Ficons, Ntt Data, Atos, Amazon, Ovs. Oggi più che mai sembra davvero lontana la riflessione-condanna di Franco Tatò (“Perché la Puglia non è la Silicon Valley): tutti vogliono investire in Puglia e la lista si allunga sempre di più. Da una parte ci sono investimenti per centinaia di milioni di euro. Dall’altra però restano aperti 49 tavoli di crisi. Tante sono le pratiche sulla scrivania di Leo Caroli, l’ex assessore della giunta Vendola che Michele Emiliano ha voluto a capo della task force regionale sulle crisi occupazionali.

Ogni giorno incontra imprenditori preoccupati e dipendenti disperati.
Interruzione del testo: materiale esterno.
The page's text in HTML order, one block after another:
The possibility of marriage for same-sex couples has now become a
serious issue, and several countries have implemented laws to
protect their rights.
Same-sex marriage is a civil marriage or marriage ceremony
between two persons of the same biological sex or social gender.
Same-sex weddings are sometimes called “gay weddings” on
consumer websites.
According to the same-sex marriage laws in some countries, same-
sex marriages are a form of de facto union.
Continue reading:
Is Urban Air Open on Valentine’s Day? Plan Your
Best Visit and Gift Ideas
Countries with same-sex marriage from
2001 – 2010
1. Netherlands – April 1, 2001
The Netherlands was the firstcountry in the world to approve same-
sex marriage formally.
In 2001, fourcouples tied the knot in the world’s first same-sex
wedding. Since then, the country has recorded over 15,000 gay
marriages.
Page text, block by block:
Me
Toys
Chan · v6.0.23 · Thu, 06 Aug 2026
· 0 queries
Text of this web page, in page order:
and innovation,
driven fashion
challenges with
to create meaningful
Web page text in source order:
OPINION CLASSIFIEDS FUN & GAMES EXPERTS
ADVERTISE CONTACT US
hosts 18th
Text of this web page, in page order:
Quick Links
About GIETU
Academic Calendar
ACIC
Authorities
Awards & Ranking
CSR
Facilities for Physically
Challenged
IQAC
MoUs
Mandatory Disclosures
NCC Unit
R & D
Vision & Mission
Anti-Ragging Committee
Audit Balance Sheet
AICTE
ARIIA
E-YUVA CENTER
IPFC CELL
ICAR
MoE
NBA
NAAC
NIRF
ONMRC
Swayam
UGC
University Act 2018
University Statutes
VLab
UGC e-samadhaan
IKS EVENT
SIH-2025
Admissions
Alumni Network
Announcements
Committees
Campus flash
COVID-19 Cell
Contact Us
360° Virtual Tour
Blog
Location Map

Ma Caroli oggi è ottimista, o quanto meno non vede più nero, perché il governo ha autorizzato i ricorso al patto di transizione occupazionale, una nuova deroga al quadro normativo in materia di ammortizzatori sociali, che consente di ricorrere ad un ulteriore periodo di cassa integrazione se c’è l’iniziativa della Regione.
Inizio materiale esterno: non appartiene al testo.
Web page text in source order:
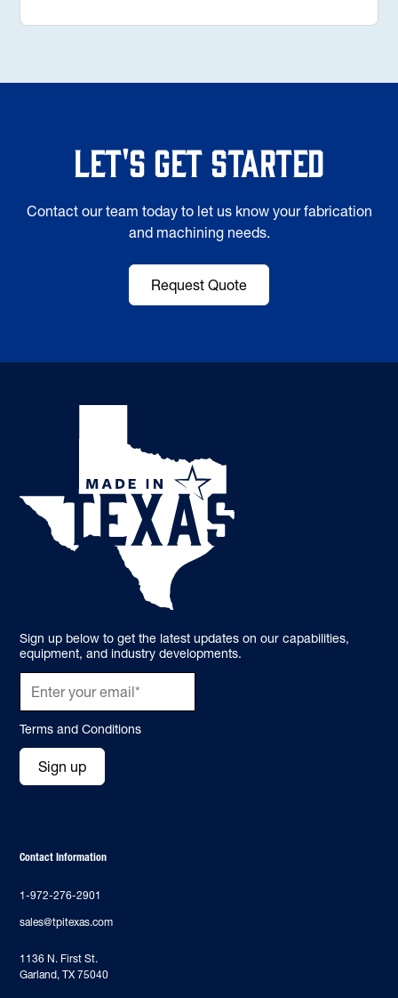
Let's Get Started
Contact our team today to let us know your fabrication
and machining needs.
Request Quote
Sign up below to get the latest updates on our capabilities,
equipment, and industry developments.
Terms and Conditions
Sign up
Contact Information
1-972-276-2901
sales@tpitexas.com
‍1136 N. First St.
Garland, TX 75040
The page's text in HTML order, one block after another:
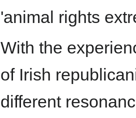
'animal rights
With the
of Irish
different
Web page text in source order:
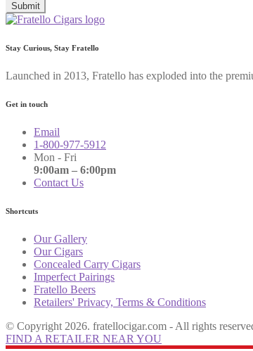
Submit
Stay Curious, Stay Fratello
Launched in 2013, Fratello has exploded into the
Get in touch
Email
1-800-977-5912
Mon - Fri
9:00am – 6:00pm
Contact Us
Shortcuts
Our Gallery
Our Cigars
Concealed Carry Cigars
Imperfect Pairings
Fratello Beers
Retailers' Privacy, Terms & Conditions
© Copyright 2026. fratellocigar.com - All rights
FIND A RETAILER NEAR YOU
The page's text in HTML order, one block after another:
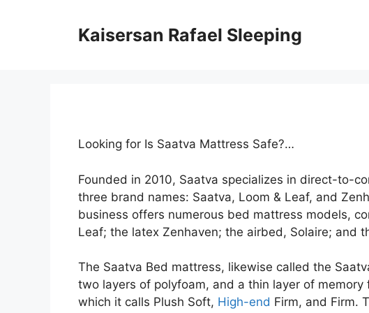
Kaisersan Rafael Sleeping
Looking for Is Saatva Mattress Safe?…
Founded in 2010, Saatva specializes in direct-to-
three brand names: Saatva, Loom & Leaf, and
business offers numerous bed mattress models,
Leaf; the latex Zenhaven; the airbed, Solaire; and
The Saatva Bed mattress, likewise called the
two layers of polyfoam, and a thin layer of
which it calls Plush Soft, High-end Firm, and Firm.
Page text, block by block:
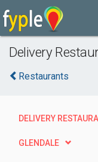
Delivery
Restaurants
DELIVERY
GLENDALE

«E noi davvero ci occupiamo di politiche attive del lavoro, nella loro accezione più completa, cioè non soltanto con la presa in carica delle competenze presso il centro dell’impiego, ma studiando percorsi di riqualificazione occupazionali o di autoimpiego, come per esempio la costituzione di cooperative.
I lavoratori che diventano imprenditori. In quanti casi ci siete riusciti?
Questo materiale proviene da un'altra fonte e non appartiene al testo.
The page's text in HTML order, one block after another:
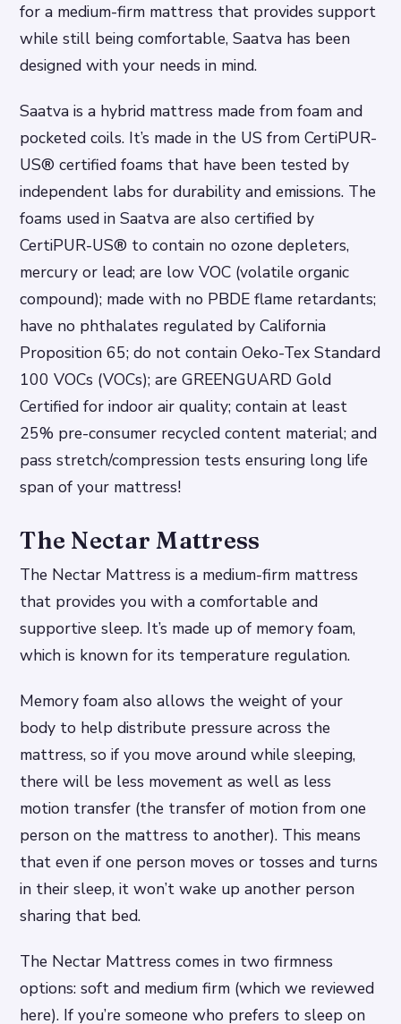
for a medium-firm mattress that provides support
while still being comfortable, Saatva has been
designed with your needs in mind.
Saatva is a hybrid mattress made from foam and
pocketed coils. It’s made in the US from CertiPUR-
US® certified foams that have been tested by
independent labs for durability and emissions. The
foams used in Saatva are also certified by
CertiPUR-US® to contain no ozone depleters,
mercury or lead; are low VOC (volatile organic
compound); made with no PBDE flame retardants;
have no phthalates regulated by California
Proposition 65; do not contain Oeko-Tex Standard
100 VOCs (VOCs); are GREENGUARD Gold
Certified for indoor air quality; contain at least
25% pre-consumer recycled content material; and
pass stretch/compression tests ensuring long life
span of your mattress!
The Nectar Mattress
The Nectar Mattress is a medium-firm mattress
that provides you with a comfortable and
supportive sleep. It’s made up of memory foam,
which is known for its temperature regulation.
Memory foam also allows the weight of your
body to help distribute pressure across the
mattress, so if you move around while sleeping,
there will be less movement as well as less
motion transfer (the transfer of motion from one
person on the mattress to another). This means
that even if one person moves or tosses and turns
in their sleep, it won’t wake up another person
sharing that bed.
The Nectar Mattress comes in two firmness
options: soft and medium firm (which we reviewed
here). If you’re someone who prefers to sleep on

«Per ora solo uno, a Martina Franca, dove i lavoratori di un’azienda tessile hanno rilevato un reparto dell’azienda. Purtroppo c’è ancora un pregiudizio. Serve un salto culturale per convincere la gente a passare da dipendente a imprenditore».
Che bilancio farebbe del vostro operato?
«Guardi, quando parliamo di 49 tavoli di crisi, tutti si portano le mani ai capelli. Ma siamo l’unica regione ad avere una unità di crisi permanente. Non eludiamo nessuna richiesta di intervento. Cerchiamo sempre di evitare o rimandare i licenziamenti e nel frattempo lavorare per creare le condizioni di una cessione o reindustrializzazione dell’impresa in difficoltà».
E ci riuscite?
«Ad oggi nessuno dei 49 casi si è chiuso con il licenziamento collettivo, dunque possiamo sicuramente dire che la gestione della crisi è l’antidoto alla desertificazione industriale».
Che tempistiche avete?
«Ecco, il problema sono proprio i tempi. Perché la gestione ha bisogno di tempo, di individuare misure passive e politiche attive per ricollocare le persone. Per fortuna abbiamo interlocutori credibili, mi riferisco a Confindustria e ai sindacati, contro cui a volte ingenerosamente tutti sparano a zero. Ma io non trovo le soluzioni da solo. Se al tavolo ci sono partner attendibili e credibili le soluzioni arrivano. Questo è un valore aggiunto. Così come lo sono per esempio strutture come Puglia Sviluppo».
Che problemi vede?
«La crescita a macchia di leopardo: siamo sempre Mezzogiorno d’Italia ma siamo primi per tasso di occupazione nel Mezzogiorno. Il 2021 si è chiuso con un tasso di disoccupazione al 14,6%, rispetto ad un dato nazionale del 9,1. Ma Bari ce l’ha al 10%, Foggia è al 17%. Bari è molto attrattiva per la infrastrutturazione, per la presenza del distretto dell’automotive. È normale che tutti vogliano venire nel capoluogo regionale. E allora forse bisognerebbe ripensare le misure di incentivazione allo sviluppo, che oggi sono lineari, uguali per tutti e in tutte le province. Bisognerebbe diversificarle introducendo incentivi di intensità maggiore in alcuni territori. E prevedendo integrazioni per finanziare anche la formazione (accanto al sostegno) perché l’investitore spesso non trova il personale formato come lo vuole lui. Infine sarebbe giusto introdurre una intensità di aiuto maggiore se per esempio un’azienda deve farsi carico di un fardello di 130 dipendenti tutti ultracinquantenni».